The steps in the cell below are as follows:

  1. Create a virtual dataset using open_virtual_dataset

  2. Write the virtual store as a Kerchunk reference JSON using the to_kerchunk method.

# Input URL to dataset. Note this is a netcdf file stored on s3 (cloud dataset).
url = "s3://wrf-se-ak-ar5/ccsm/rcp85/daily/2060/WRFDS_2060-01-01.nc"


# Create a virtual dataset using VirtualiZarr.
# We specify `indexes={}` to avoid creating in-memory pandas indexes for each 1D coordinate, since concatenating with pandas indexes is not yet supported in VirtualiZarr
virtual_ds = open_virtual_dataset(
    url, indexes={}, reader_options={"storage_options": storage_options}
)
# Write the virtual dataset to disk as a Kerchunk JSON. We could alternative write to a Kerchunk JSON or Icechunk Store.
virtual_ds.virtualize.to_kerchunk("single_file_kerchunk.json", format="json")

Opening virtual datasets

In the section below we will use the previously created Kerchunk reference JSON to open the NetCDF file as if it were a Zarr dataset.

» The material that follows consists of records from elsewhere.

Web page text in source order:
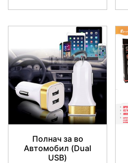
Полнач за во
Автомобил (Dual
USB)
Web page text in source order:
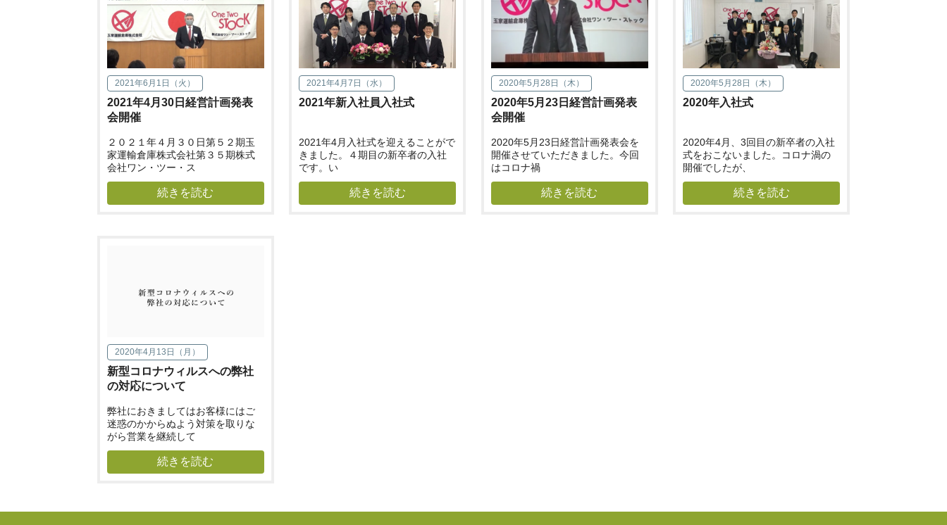
2021年6月1日（火）
2021年4月30日経営計画発表
会開催
２０２１年４月３０日第５２期玉
家運輸倉庫株式会社第３５期株式
会社ワン・ツー・ス
続きを読む
2021年4月7日（水）
2021年新入社員入社式
2021年4月入社式を迎えることがで
きました。４期目の新卒者の入社
です。い
続きを読む
2020年5月28日（木）
2020年5月23日経営計画発表
会開催
2020年5月23日経営計画発表会を
開催させていただきました。今回
はコロナ禍
続きを読む
2020年5月28日（木）
2020年入社式
2020年4月、3回目の新卒者の入社
式をおこないました。コロナ渦の
開催でしたが、
続きを読む
2020年4月13日（月）
新型コロナウィルスへの弊社
の対応について
弊社におきましてはお客様にはご
迷惑のかからぬよう対策を取りな
がら営業を継続して
続きを読む

# We once again need to provide information for fsspec to access the remote file
storage_options = dict(
    remote_protocol="s3", remote_options=dict(anon=True), skip_instance_cache=True
)
# We will use the "kerchunk" engine in `xr.open_dataset` and pass the `storage_options` to the `kerchunk` engine through `backend_kwargs`
ds = xr.open_dataset(
    "single_file_kerchunk.json",
    engine="kerchunk",
    backend_kwargs={"storage_options": storage_options},
)
ds
<xarray.Dataset> Size: 31MB
Dimensions:        (Time: 1, south_north: 250, west_east: 320,
                    interp_levels: 9, soil_layers_stag: 4)
Coordinates:
  * Time           (Time) datetime64[ns] 8B NaT
    XLAT           (south_north, west_east) float32 320kB ...
    XLONG          (south_north, west_east) float32 320kB ...
  * interp_levels  (interp_levels) float32 36B 100.0 200.0 300.0 ... 925.0 1e+03
Dimensions without coordinates: south_north, west_east, soil_layers_stag
Data variables: (12/37)
    ACSNOW         (Time, south_north, west_east) float32 320kB ...
    ALBEDO         (Time, south_north, west_east) float32 320kB ...
    CLDFRA         (Time, interp_levels, south_north, west_east) float32 3MB ...
    GHT            (Time, interp_levels, south_north, west_east) float32 3MB ...
    HFX            (Time, south_north, west_east) float32 320kB ...
    LH             (Time, south_north, west_east) float32 320kB ...
    ...             ...
    U              (Time, interp_levels, south_north, west_east) float32 3MB ...
    U10            (Time, south_north, west_east) float32 320kB ...
    V              (Time, interp_levels, south_north, west_east) float32 3MB ...
    V10            (Time, south_north, west_east) float32 320kB ...
    lat            (south_north, west_east) float32 320kB ...
    lon            (south_north, west_east) float32 320kB ...
Attributes:
    contact:  rtladerjr@alaska.edu
    data:     Downscaled CCSM4
    date:     Mon Oct 21 11:37:23 AKDT 2019
    format:   version 2
    info:     Alaska CASC

Plot dataset

ds.TMAX.plot()
<matplotlib.collections.QuadMesh at 0x7f6ffb532e60>
../../_images/add2a98fb738e3a1d3d778c88308e5d8a8e6289cbe287435bbc79a7b749c6dbf.png

Note that the original .nc file size here is 16.8MB, and the created JSON is 26.5kB. These files also tend to compress very well. As you can see, it the JSON can be written anywhere, and gives us access to the underlying data, reading only the chunks we need from remote without downloading the whole file.